**Source material**
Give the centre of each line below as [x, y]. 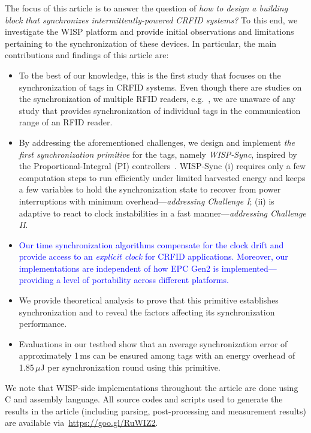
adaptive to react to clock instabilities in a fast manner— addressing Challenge [162, 213]
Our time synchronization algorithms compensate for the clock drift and [151, 244]
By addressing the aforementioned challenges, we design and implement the [157, 142]
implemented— [249, 268]
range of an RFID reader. [66, 122]
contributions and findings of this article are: [87, 55]
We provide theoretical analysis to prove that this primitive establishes [149, 300]
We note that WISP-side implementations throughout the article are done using [152, 387]
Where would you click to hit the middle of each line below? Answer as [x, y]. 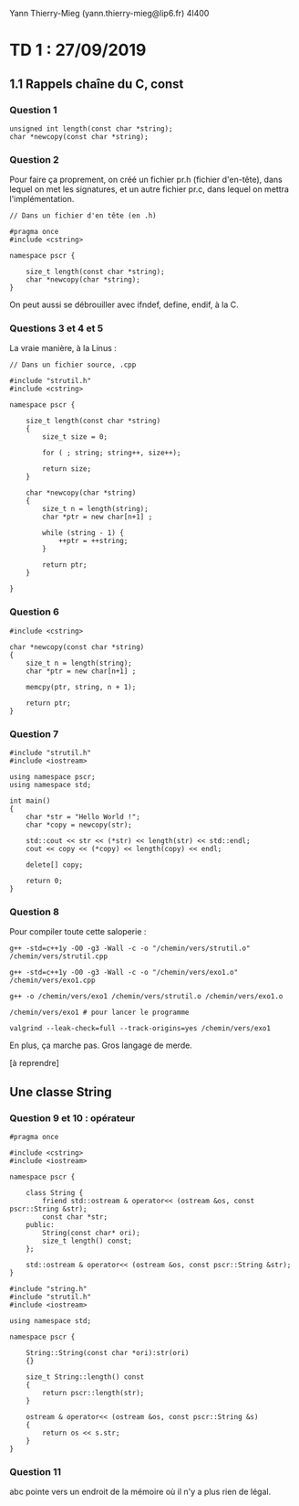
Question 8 [34, 912]
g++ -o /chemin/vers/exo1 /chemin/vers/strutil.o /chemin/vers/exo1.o [146, 997]
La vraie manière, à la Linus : [63, 348]
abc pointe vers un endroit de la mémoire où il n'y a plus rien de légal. [140, 1492]
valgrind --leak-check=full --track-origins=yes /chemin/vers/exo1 [140, 1029]
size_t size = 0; [75, 437]
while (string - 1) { [83, 533]
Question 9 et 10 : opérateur [72, 1117]
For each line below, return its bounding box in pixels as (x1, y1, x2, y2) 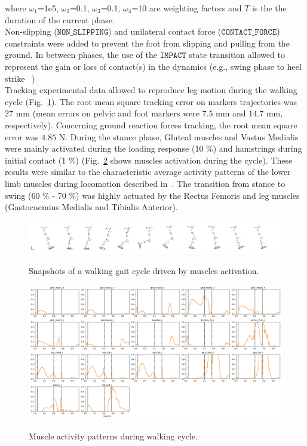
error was (5, 130, 39, 143)
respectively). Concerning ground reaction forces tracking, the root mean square (5, 118, 297, 131)
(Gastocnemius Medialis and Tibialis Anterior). (5, 201, 178, 213)
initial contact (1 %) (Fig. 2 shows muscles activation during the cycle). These (5, 153, 293, 166)
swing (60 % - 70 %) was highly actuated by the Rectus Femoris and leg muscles (5, 189, 300, 201)
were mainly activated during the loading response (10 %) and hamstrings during (5, 142, 302, 155)
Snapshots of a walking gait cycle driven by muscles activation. (29, 264, 259, 276)
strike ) (5, 72, 35, 84)
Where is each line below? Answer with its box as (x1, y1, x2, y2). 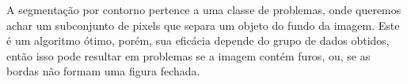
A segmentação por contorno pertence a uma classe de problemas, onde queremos (6, 2, 401, 17)
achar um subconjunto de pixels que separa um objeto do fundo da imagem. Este (6, 16, 400, 33)
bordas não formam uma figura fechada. (6, 63, 200, 79)
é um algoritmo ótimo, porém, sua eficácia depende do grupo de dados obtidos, (6, 32, 390, 49)
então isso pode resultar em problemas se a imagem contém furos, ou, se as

**Problem requirements**
Keep only the lines of the listing that contain the word "clock", and copy them.

**Answer to this exercise**
adaptive to react to clock instabilities in a fast manner— addressing Challenge [162, 213]
Our time synchronization algorithms compensate for the clock drift and [151, 244]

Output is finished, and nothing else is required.